One-to-many-mapping in Learning LO27365

From: AM de Lange (
Date: 10/10/01

Replying to LO27300 --

Dear Organlearners,

Greetings to all of you.

Mark Feenstra <> wrote in the
Subject: Valentinus the learner? LO27300

>>Thank you for your reply. I'm often in awe of
>>the ground you encompass in your responses,
>>and appreciate your efforts to reach out of your
>>frame of reference to meet in the space in

I have replied to it with:

>Thank you for your reply. The reason why I cover so
>much ground is not to impress anyone. (I am aware
>of the intimidation effect of complexity.) The reason is
>rather in my own metamorphosis (digestive and
>emergent development) since childhood. I will explain
>it in a different topic under the name
>"One-to-many-mapping in Learning".

Because of the immense diversity in nature and culture of South Africa my
people (the Afrikaners) had to follow a holistic outlook to adapt
successfully in our complex country. This was reflected in our educational
system even long before apartheid. Apartheid came into effect in 1948. I
went to primary school in 1950. In those days each teacher in each grade
got a class assigned to him/her for at least a year. That teacher had to
teach everything in the syllabus -- languages, arithmetic, mathematics,
history, geography, sociology, science, biology, art and religion. The
teacher was like a substituting parent "("loco parentis") to the pupils in
a class.

What a transformation was it not when we got to the high school. Each
teacher instructed only one subject and pupils had to move from classroom
to classroom for different subjects. I was fairly intelligent and could
cope with so many different teachers. But many of my fellow pupils who I
knew almost as well as my brothers and sister, could not adapt to it. I
still remember the faces of many of them (Flippie, Alida, Koos, Marie,
Tjaart, Elsa, etc.). I helped several of them once or twice a week at
school or at home to catch up. But how could a teenager with a teenager's
insight help where even philosophers fail? I smelled no rat.
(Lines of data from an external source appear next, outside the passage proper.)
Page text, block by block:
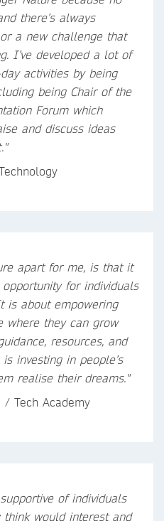
there’s always
a new challenge that
I’ve developed a lot of
activities by being
being Chair of the
Forum which
and discuss ideas
"
apart for me, is that it
for individuals
is about empowering
where they can grow
resources, and
investing in people’s
realise their dreams."
Tech Academy
of individuals
would interest and
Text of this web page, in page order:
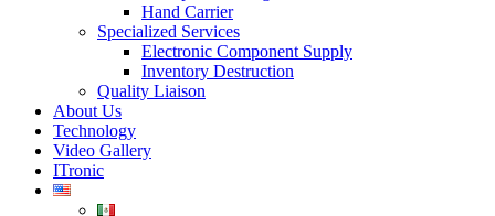
Hand Carrier
Specialized Services
Electronic Component Supply
Inventory Destruction
Quality Liaison
About Us
Technology
Video Gallery
ITronic
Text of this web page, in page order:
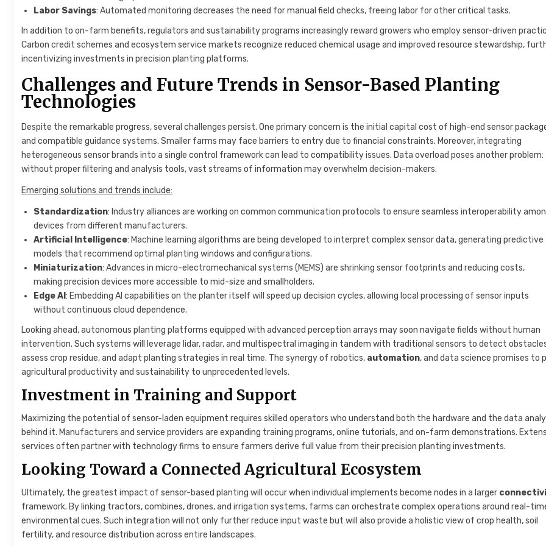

At university I took each year the maximum rather than the minimum of
different courses required for a degree in science. (I had to work my butt
off ;-) In the masters degree I wanted to do the same, but the chemistry
department would not allow me taking more than one degree while the
physics department knew it and said they had no pains should I take
chemistry in addition to physics. I still smelled no rat.
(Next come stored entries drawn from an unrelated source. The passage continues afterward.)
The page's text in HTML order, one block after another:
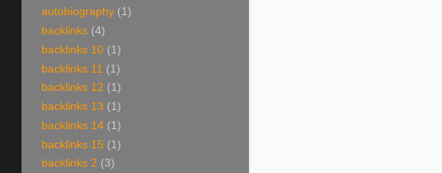
autobiography (1)
backlinks (4)
backlinks 10 (1)
backlinks 11 (1)
backlinks 12 (1)
backlinks 13 (1)
backlinks 14 (1)
backlinks 15 (1)
backlinks 2 (3)
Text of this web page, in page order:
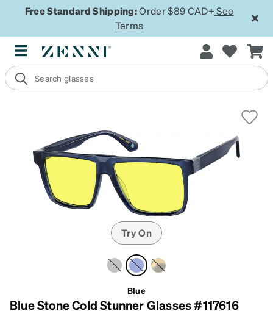
Free Standard Shipping:Order $89 CAD+ See
Terms
Try On
Blue
Blue Stone Cold Stunner Glasses #117616
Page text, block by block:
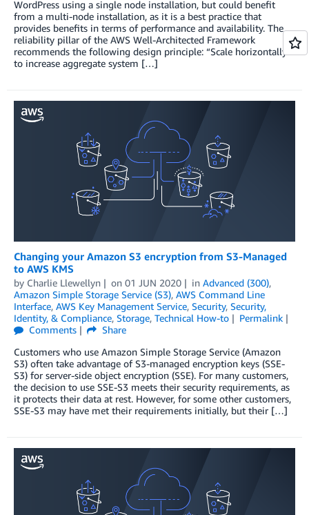
WordPress using a single node installation, but could benefit
from a multi-node installation, as it is a best practice that
provides benefits in terms of performance and availability. The
reliability pillar of the AWS Well-Architected Framework
recommends the following design principle: “Scale horizontally
to increase aggregate system […]
Changing your Amazon S3 encryption from S3-Managed
to AWS KMS
by Charlie Llewellyn on 01 JUN 2020 in Advanced (300),
Amazon Simple Storage Service (S3), AWS Command Line
Interface, AWS Key Management Service, Security, Security,
Identity, & Compliance, Storage, Technical How-to
Permalink
Comments
Share
Customers who use Amazon Simple Storage Service (Amazon
S3) often take advantage of S3-managed encryption keys (SSE-
S3) for server-side object encryption (SSE). For many customers,
the decision to use SSE-S3 meets their security requirements, as
it protects their data at rest. However, for some other customers,
SSE-S3 may have met their requirements initially, but their […]
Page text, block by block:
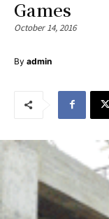
Games
October 14, 2016
By admin
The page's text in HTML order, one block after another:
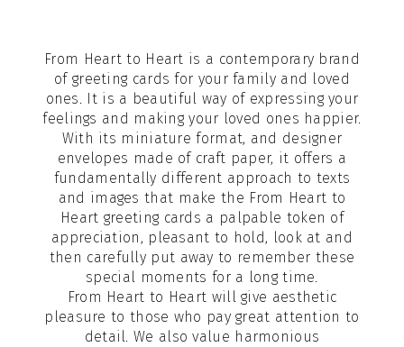
From Heart to Heart is a contemporary brand
of greeting cards for your family and loved
ones. It is a beautiful way of expressing your
feelings and making your loved ones happier.
With its miniature format, and designer
envelopes made of craft paper, it offers a
fundamentally different approach to texts
and images that make the From Heart to
Heart greeting cards a palpable token of
appreciation, pleasant to hold, look at and
then carefully put away to remember these
special moments for a long time.
From Heart to Heart will give aesthetic
pleasure to those who pay great attention to
detail. We also value harmonious

Then came four years of a research career into soil science. I was in my
element because a soil is a mechanical, chemical, geological and even
biological system. My fellow agricultural researchers (each engrossed into
one discipline) frowned on me when I contacted them for advice outside
chemistry and physics. I still smelled no rat.

As a result of realising my calling I became a teacher. I began to teach
at a high school. I was committed to find out how learners learn
creatively. I was one of only three teachers who had to take care of all
the science (chemistry and physics) at that school. Like each of the other
two teachers, I was given classes in all five grades. My load was roughly
250 pupils a day. Yet I tried to point out every error which each pupil
made in science, whether it be a scientific error or any other error in
the language, mathematics or whatever they used in their science. It is
then when I began to smell a rat.

Learners in the lowest form (std 6) were grateful to me for indicating all
their errors, often asking me how they could improve, even when it was
 not science. I was for them like the teachers they had in primary school
-- one person who took care of their whole intellectual development. But
the higher the grade, the more agitated a learner would become when I
pointed out to them any other errors than a scientific one.
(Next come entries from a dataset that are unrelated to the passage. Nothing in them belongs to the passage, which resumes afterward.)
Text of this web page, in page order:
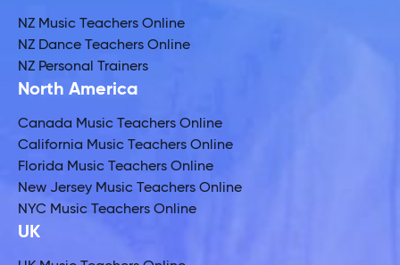
NZ Music Teachers Online
NZ Dance Teachers Online
NZ Personal Trainers
North America
Canada Music Teachers Online
California Music Teachers Online
Florida Music Teachers Online
New Jersey Music Teachers Online
NYC Music Teachers Online
UK
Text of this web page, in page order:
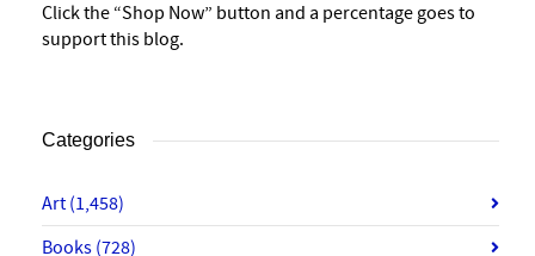
Click the “Shop Now” button and a percentage goes to
support this blog.
Categories
Art (1,458)
Books (728)
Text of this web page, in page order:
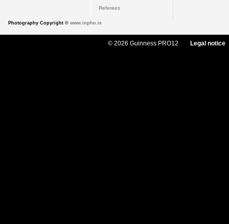
Referees
Photography Copyright © www.inpho.ie
© 2026 Guinness PRO12 Legal notice

Even worse were my fellow teachers in these other subjects. "How dare you
teach them my subject rather than only your subject science", were their
usual response. When I pointed out to them what I taught were not part of
their curriculum, but actually in that "undefined region" necessary to
make a firm connection between science and their subjects, they would
respond with "Exactly, you waste their time by teaching them things which
are neither prescribed in your subject nor in our subjects."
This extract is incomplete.